TASK DIRECTIONS — Go through the lines below. Copy those with "post".

STORED DATA —
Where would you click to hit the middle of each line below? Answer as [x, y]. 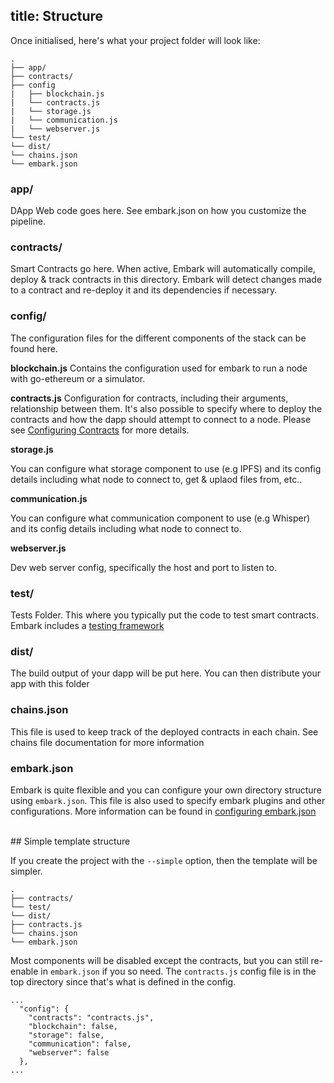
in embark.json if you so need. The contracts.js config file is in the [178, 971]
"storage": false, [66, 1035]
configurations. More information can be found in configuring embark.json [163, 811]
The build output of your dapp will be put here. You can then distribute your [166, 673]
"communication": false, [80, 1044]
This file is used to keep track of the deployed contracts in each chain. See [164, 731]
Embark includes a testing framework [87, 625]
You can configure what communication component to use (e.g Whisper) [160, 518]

* * *

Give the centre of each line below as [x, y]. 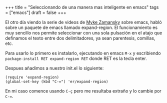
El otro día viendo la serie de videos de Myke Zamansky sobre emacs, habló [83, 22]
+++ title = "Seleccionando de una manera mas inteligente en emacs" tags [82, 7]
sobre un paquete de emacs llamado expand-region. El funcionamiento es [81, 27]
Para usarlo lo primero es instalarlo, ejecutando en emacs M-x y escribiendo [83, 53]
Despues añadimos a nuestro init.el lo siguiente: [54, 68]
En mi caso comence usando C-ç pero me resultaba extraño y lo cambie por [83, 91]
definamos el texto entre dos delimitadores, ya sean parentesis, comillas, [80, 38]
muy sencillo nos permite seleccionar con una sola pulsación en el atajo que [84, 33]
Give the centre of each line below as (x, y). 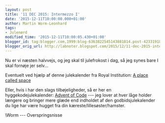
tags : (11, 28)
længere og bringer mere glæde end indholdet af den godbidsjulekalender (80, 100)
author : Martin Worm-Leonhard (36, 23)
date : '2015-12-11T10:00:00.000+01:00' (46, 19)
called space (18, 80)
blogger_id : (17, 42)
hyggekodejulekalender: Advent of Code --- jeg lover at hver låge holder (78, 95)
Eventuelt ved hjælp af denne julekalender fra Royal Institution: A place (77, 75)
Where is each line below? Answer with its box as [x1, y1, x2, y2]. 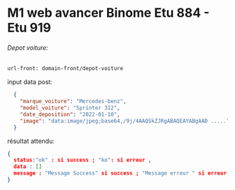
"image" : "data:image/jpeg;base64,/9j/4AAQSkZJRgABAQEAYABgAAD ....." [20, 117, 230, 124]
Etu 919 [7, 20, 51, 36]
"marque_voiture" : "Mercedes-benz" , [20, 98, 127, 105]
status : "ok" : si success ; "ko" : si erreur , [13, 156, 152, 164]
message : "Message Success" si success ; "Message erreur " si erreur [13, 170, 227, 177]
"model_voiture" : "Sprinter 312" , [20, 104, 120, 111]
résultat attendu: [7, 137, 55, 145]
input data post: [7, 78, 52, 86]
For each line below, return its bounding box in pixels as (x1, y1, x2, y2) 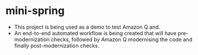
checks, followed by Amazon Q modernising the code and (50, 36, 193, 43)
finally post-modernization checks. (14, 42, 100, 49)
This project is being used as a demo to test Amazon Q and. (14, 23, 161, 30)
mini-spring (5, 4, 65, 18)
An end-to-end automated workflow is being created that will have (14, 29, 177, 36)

---

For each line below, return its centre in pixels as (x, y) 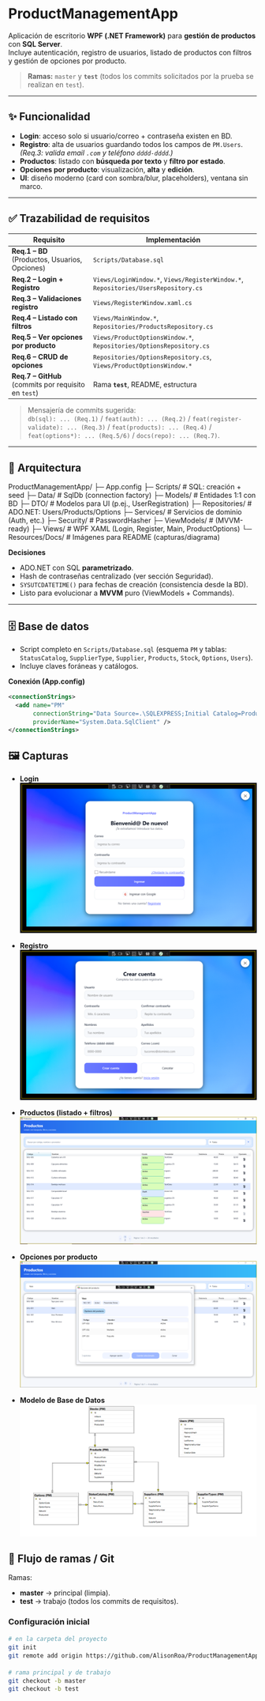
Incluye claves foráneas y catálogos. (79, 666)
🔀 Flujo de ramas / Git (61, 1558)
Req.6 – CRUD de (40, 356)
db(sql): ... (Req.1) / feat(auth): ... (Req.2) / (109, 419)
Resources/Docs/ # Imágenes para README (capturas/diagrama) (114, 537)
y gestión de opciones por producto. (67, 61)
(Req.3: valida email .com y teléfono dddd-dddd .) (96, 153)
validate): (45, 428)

OUTPUT OF THE EXERCISE —
input data post: [7, 78, 52, 86]
finally post-modernization checks. (14, 42, 100, 49)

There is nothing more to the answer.